[Collected data entries]
========

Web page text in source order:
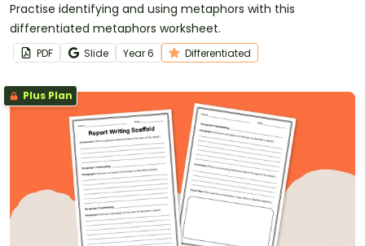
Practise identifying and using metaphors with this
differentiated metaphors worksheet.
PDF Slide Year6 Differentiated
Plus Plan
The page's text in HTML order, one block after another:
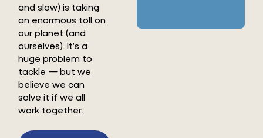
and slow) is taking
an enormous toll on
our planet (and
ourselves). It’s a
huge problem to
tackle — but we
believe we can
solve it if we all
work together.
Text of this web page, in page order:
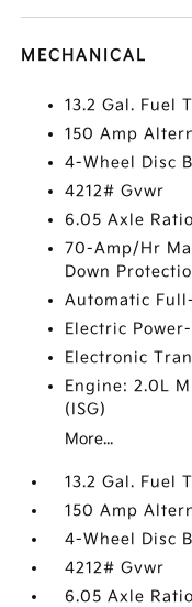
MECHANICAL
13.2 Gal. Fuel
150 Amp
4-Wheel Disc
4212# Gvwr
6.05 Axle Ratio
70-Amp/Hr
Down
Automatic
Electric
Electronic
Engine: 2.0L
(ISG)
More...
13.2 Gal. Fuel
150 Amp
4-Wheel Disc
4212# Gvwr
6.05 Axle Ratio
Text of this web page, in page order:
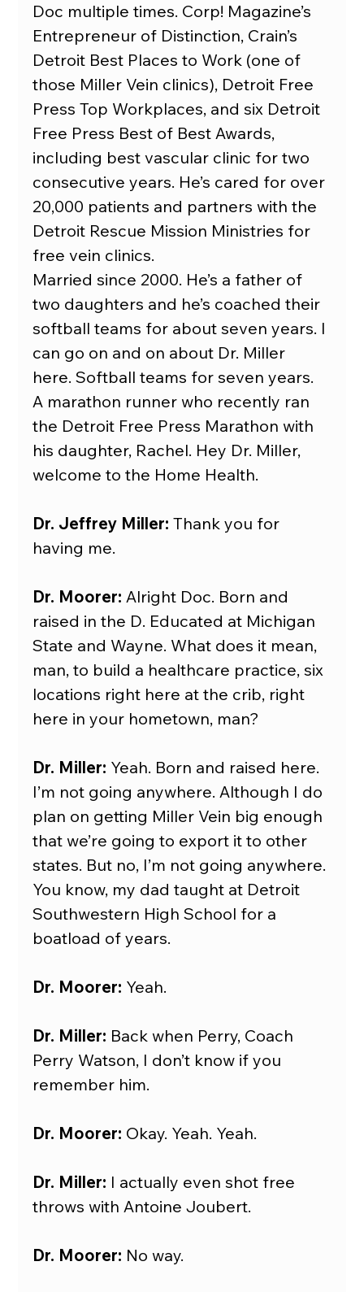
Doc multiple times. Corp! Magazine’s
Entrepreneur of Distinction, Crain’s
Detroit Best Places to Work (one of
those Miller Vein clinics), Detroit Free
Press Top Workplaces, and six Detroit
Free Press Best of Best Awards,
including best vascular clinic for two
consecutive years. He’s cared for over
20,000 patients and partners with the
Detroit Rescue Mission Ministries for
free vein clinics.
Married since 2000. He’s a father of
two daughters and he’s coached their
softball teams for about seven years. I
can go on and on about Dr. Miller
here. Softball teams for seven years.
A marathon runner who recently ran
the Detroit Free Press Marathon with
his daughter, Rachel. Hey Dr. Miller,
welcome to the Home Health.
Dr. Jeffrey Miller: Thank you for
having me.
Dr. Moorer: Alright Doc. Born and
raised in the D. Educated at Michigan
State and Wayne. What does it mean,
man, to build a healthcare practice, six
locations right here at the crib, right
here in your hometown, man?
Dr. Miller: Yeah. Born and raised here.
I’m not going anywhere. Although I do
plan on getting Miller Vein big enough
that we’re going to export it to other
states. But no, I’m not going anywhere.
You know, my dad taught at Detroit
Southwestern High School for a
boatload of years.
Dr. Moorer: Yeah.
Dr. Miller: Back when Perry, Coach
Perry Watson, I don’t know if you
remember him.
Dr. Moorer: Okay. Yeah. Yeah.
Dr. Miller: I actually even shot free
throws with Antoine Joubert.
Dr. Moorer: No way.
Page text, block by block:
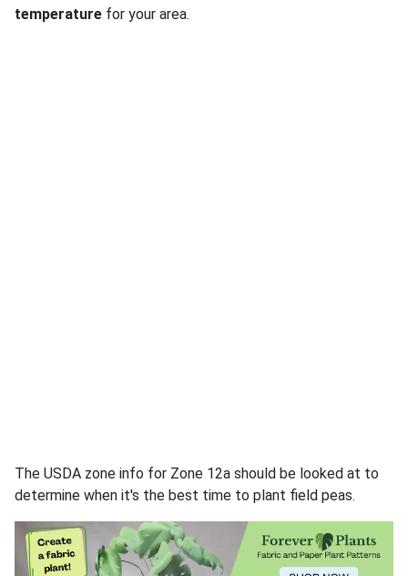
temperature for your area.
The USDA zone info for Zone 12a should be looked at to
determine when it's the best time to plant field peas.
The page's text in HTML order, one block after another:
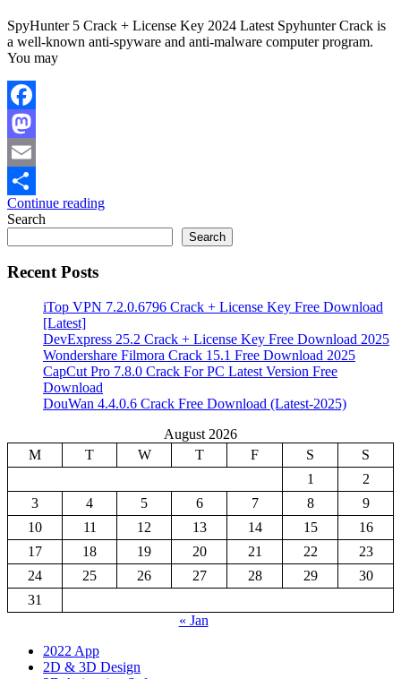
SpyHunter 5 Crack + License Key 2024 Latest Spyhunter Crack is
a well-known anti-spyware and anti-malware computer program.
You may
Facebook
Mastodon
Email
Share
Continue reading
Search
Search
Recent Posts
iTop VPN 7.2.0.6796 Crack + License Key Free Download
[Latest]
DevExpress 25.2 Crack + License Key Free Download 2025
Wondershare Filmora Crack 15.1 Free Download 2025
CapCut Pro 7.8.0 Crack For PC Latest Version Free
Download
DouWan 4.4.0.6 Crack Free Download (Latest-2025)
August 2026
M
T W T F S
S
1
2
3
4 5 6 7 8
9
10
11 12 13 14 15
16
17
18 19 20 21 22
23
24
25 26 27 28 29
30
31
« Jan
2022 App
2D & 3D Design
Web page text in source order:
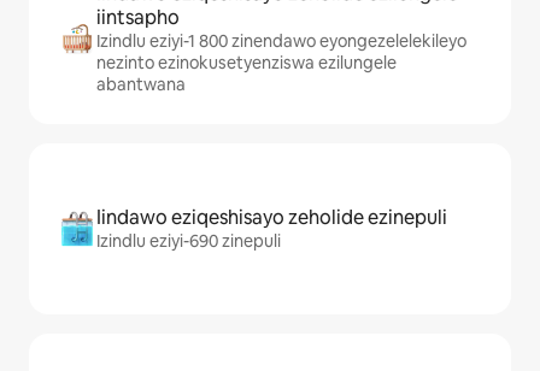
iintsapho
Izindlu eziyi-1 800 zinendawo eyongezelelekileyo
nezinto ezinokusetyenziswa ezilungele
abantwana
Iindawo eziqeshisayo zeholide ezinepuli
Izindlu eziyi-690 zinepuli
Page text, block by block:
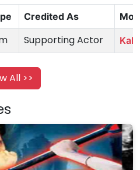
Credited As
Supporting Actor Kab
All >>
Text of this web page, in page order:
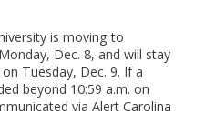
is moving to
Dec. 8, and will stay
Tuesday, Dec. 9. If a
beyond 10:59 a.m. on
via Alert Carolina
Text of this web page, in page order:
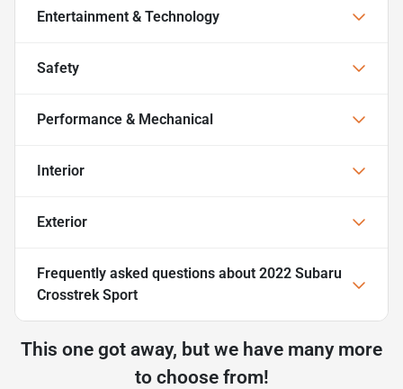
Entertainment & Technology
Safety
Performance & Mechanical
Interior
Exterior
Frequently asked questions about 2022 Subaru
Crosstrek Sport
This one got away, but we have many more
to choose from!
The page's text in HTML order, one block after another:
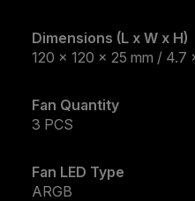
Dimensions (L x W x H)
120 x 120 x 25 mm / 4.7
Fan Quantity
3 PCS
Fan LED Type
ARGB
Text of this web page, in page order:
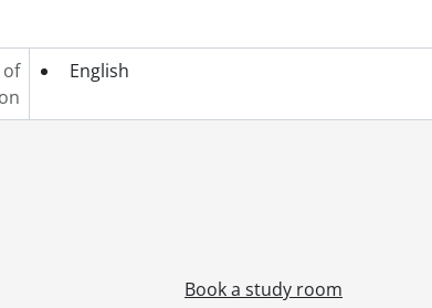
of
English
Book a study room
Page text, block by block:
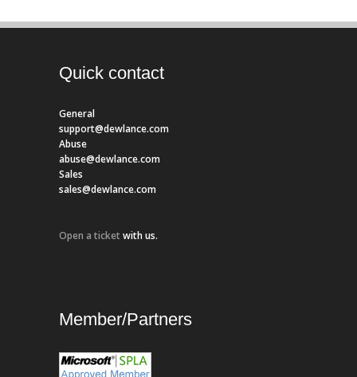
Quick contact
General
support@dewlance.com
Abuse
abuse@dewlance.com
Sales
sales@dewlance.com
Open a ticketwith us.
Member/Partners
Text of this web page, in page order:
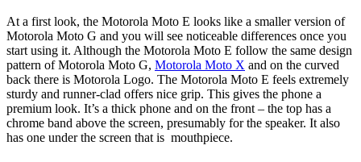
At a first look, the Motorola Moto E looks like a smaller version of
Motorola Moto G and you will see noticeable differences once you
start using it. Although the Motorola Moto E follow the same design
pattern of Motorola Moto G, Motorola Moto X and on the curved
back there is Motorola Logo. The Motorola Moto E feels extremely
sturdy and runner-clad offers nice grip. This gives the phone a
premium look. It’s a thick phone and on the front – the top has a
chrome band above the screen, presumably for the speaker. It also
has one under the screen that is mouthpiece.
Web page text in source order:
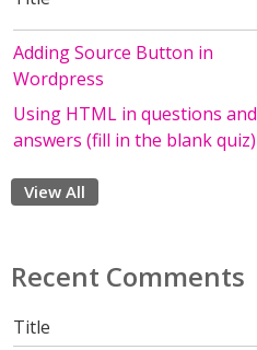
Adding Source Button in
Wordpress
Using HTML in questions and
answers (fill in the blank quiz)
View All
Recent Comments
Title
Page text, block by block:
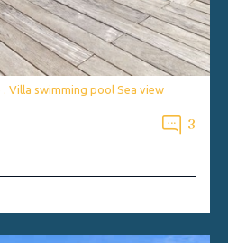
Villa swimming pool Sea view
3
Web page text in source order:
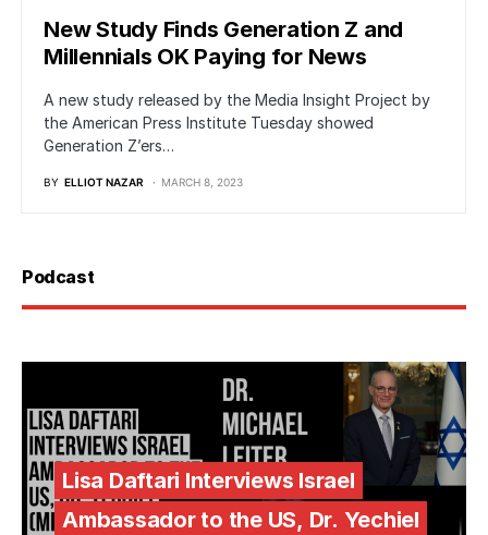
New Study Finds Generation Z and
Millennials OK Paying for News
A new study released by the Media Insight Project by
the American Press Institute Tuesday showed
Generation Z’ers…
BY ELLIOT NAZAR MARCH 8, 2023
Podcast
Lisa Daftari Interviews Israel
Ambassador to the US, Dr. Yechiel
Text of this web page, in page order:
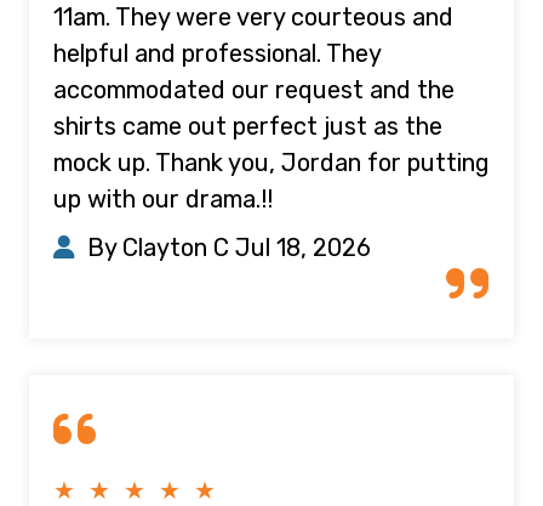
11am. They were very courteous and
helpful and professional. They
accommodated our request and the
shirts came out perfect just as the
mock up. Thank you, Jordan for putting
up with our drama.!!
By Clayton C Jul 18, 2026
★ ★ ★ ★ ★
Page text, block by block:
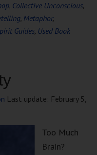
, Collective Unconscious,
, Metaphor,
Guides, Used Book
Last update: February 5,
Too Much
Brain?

========

* **THE TASK**:
Out of the records above, pull each line containing the word "Although".

* **ANSWER FOR THIS EXERCISE**:
I’m not going anywhere. Although I do
start using it. Although the Motorola Moto E follow the same design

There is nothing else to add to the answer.